# Exercise aim
Scan the records for the string "areas", then copy each line that has it.

# Exercise input

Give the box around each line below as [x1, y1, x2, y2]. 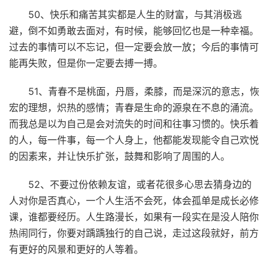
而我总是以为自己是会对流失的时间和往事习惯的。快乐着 [9, 117, 259, 130]
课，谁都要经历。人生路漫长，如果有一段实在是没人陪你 [9, 210, 259, 223]
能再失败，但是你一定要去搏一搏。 [9, 56, 163, 69]
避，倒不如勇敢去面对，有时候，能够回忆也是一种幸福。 [9, 24, 259, 37]
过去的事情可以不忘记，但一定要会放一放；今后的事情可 [9, 40, 259, 53]
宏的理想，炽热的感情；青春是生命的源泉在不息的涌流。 [9, 101, 259, 113]
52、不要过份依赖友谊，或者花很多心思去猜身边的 [28, 178, 252, 190]
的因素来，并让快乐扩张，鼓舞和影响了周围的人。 [9, 150, 230, 162]
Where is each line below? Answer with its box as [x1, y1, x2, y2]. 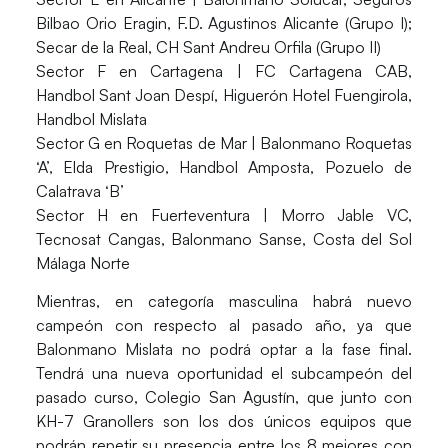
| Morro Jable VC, [262, 204, 413, 225]
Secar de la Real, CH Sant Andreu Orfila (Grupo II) [35, 36, 381, 57]
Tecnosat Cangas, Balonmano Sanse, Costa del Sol [35, 228, 413, 249]
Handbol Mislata [35, 108, 147, 129]
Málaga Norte [35, 252, 130, 273]
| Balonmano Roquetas [250, 132, 413, 153]
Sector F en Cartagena [35, 60, 224, 81]
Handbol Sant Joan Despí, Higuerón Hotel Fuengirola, [35, 84, 413, 105]
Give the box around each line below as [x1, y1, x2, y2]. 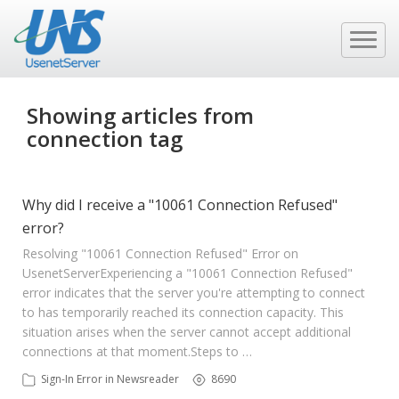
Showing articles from [27, 101, 254, 130]
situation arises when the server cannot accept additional [22, 323, 351, 340]
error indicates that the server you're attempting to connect [22, 284, 365, 301]
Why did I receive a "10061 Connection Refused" [22, 195, 338, 215]
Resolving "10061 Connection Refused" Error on [22, 245, 298, 262]
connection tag [27, 124, 183, 153]
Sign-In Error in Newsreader [41, 371, 179, 387]
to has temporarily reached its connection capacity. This [22, 304, 344, 321]
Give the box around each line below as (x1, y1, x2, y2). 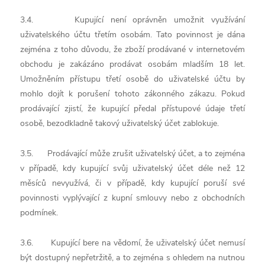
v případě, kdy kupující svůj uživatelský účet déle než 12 (20, 163, 245, 174)
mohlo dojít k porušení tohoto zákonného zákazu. (20, 88, 221, 99)
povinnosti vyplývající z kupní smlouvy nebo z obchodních (20, 192, 245, 203)
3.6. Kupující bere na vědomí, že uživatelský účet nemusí (20, 237, 245, 248)
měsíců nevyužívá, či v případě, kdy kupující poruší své (20, 177, 245, 189)
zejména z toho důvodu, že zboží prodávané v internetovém (20, 44, 245, 55)
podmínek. (20, 207, 59, 218)
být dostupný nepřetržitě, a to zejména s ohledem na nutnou (20, 252, 245, 263)
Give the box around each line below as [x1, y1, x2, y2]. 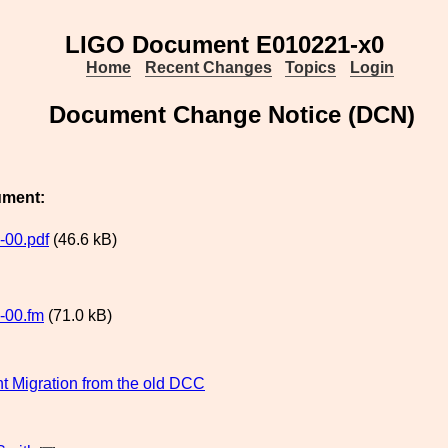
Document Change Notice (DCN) [49, 101, 415, 128]
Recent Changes [144, 59, 272, 76]
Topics [285, 59, 337, 76]
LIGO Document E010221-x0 [64, 31, 384, 58]
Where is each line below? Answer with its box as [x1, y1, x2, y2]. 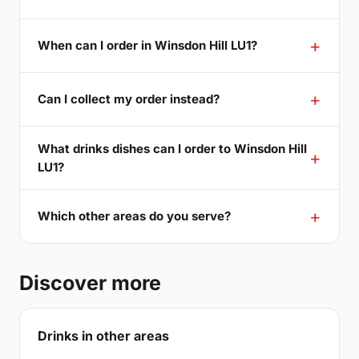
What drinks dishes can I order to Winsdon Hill [38, 140, 307, 156]
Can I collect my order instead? [38, 91, 220, 107]
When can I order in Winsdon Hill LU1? [38, 38, 257, 54]
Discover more [19, 270, 161, 295]
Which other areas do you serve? [38, 208, 231, 224]
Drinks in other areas [38, 327, 169, 344]
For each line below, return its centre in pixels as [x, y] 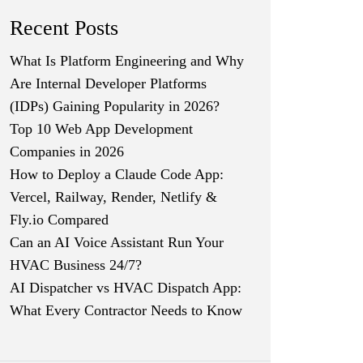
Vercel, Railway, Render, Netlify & [113, 197]
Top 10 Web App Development [101, 129]
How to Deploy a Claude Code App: [117, 174]
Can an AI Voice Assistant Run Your [117, 242]
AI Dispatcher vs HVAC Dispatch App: [126, 288]
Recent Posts [64, 28]
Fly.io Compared [59, 220]
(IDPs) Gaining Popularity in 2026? [115, 106]

# Response box
Which other areas do you serve? [38, 208, 231, 224]
Drinks in other areas [38, 327, 169, 344]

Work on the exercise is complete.